Bu konuda birkaç örnek vermek gerekiyor. Pedro Malheiro’nun transferi açıklandıktan sonra, günlerce kulüp cephesinden hiçbir yetkili çıkıp bir plan, bir yol haritası sunmadı. Bu belirsizlik ortamı, Pina transferi netleşene kadar sosyal medyada adeta bir kazan kaldırılmasına neden oldu.
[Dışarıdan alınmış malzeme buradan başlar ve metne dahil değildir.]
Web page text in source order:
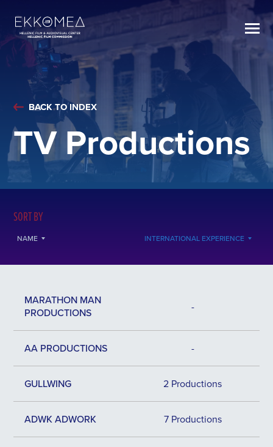
BACK TO INDEX
TV Productions
SORT BY
NAME INTERNATIONAL EXPERIENCE
MARATHON MAN
PRODUCTIONS
-
AA PRODUCTIONS -
GULLWING 2 Productions
ADWK ADWORK 7 Productions
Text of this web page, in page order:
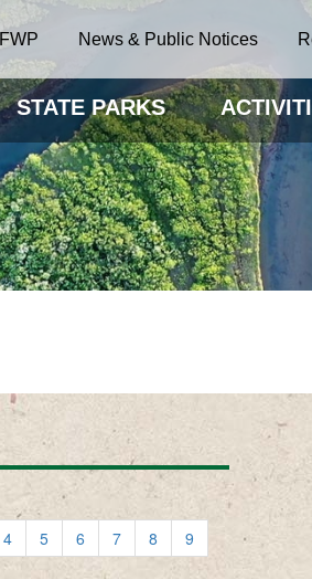
News & Public Notices
STATE PARKS
4 5 6 7 8
9
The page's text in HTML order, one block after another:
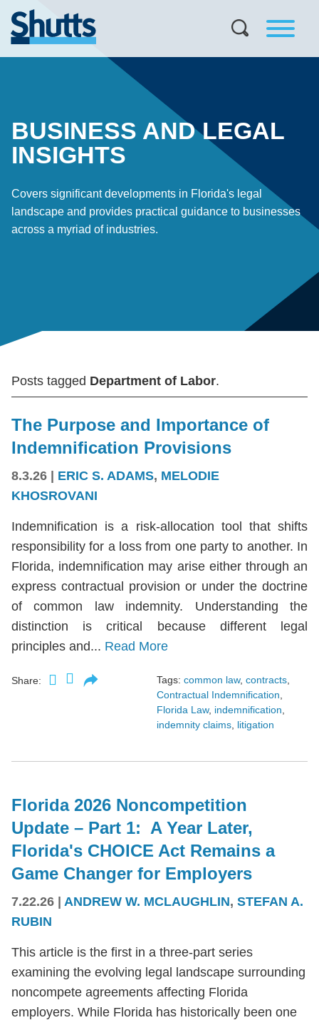
BUSINESS AND LEGAL
INSIGHTS
Covers significant developments in Florida's legal
landscape and provides practical guidance to businesses
across a myriad of industries.
Posts tagged Department of Labor.
The Purpose and Importance of
Indemnification Provisions
8.3.26 ERIC S. ADAMS, MELODIE
KHOSROVANI
Indemnification is a risk-allocation tool that shifts
responsibility for a loss from one party to another. In
Florida, indemnification may arise either through an
express contractual provision or under the doctrine
of common law indemnity. Understanding the
distinction is critical because different legal
principles and... Read More
Share: Tags: common law, contracts
Contractual Indemnification
Florida Law, indemnification
indemnity claims litigation
Florida 2026 Noncompetition
Update – Part 1: A Year Later,
Florida's CHOICE Act Remains a
Game Changer for Employers
7.22.26 | ANDREW W. MCLAUGHLIN, STEFAN A.
RUBIN
This article is the first in a three-part series
examining the evolving legal landscape surrounding
noncompete agreements affecting Florida
employers. While Florida has historically been one
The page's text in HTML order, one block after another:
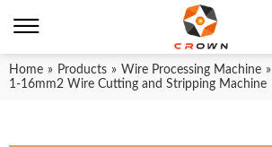
Home » Products » Wire Processing Machine »
1-16mm2 Wire Cutting and Stripping Machine
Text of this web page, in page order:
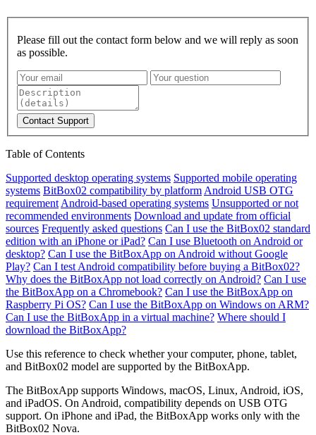
Please fill out the contact form below and we will reply as soon
as possible.
Contact Support
Table of Contents
Supported desktop operating systems Supported mobile operating
systems BitBox02 compatibility by platform Android USB OTG
requirement Android-based operating systems Unsupported or not
recommended environments Download and update from official
sources Frequently asked questions Can I use the BitBox02 standard
edition with an iPhone or iPad? Can I use Bluetooth on Android or
desktop? Can I use the BitBoxApp on Android without Google
Play? Can I test Android compatibility before buying a BitBox02?
Why does the BitBoxApp not load correctly on Android? Can I use
the BitBoxApp on a Chromebook? Can I use the BitBoxApp on
Raspberry Pi OS? Can I use the BitBoxApp on Windows on ARM?
Can I use the BitBoxApp in a virtual machine? Where should I
download the BitBoxApp?
Use this reference to check whether your computer, phone, tablet,
and BitBox02 model are supported by the BitBoxApp.
The BitBoxApp supports Windows, macOS, Linux, Android, iOS,
and iPadOS. On Android, compatibility depends on USB OTG
support. On iPhone and iPad, the BitBoxApp works only with the
BitBox02 Nova.

Bugün de benzer bir sessizlik, kaptan Uğurcan Çakır üzerinden yaşanıyor. Onunla ilgili ortaya atılan, İstanbul kulüplerine dayandırılan gerçek ya da spekülatif haberler karşısında yönetim yine derin bir sessizliği tercih ediyor. Uğurcan’ın Avrupa transferinin gerçekleşmediği ve takımda kaldığı bir senaryoda; bu sürecin doğurduğu fesat ortamının ileride açabileceği tahribatın önüne geçmek için hiçbir hamle göremiyoruz. Uğurcan ısrarla gitmek istiyorsa, yönetimin bu sessizliğine biraz anlam verebiliriz. Uğurcan da sessiz kalarak krizin tarafı olmaya devam ediyor. Fakat yönetim her krizi sessiz kalarak çözemeyeceğini bilmelidir.
Artık yönetim, takım ve taraftar üçgeninde birliğin sağlanmasının elzem olduğunu anlamak zorundayız. Bu konuda hepimiz elimizi taşın altına koymak durumundayız. Aksi halde her sezonu “yeniden yapılanma” başlığı altında geçirmekten kurtulamayacağız.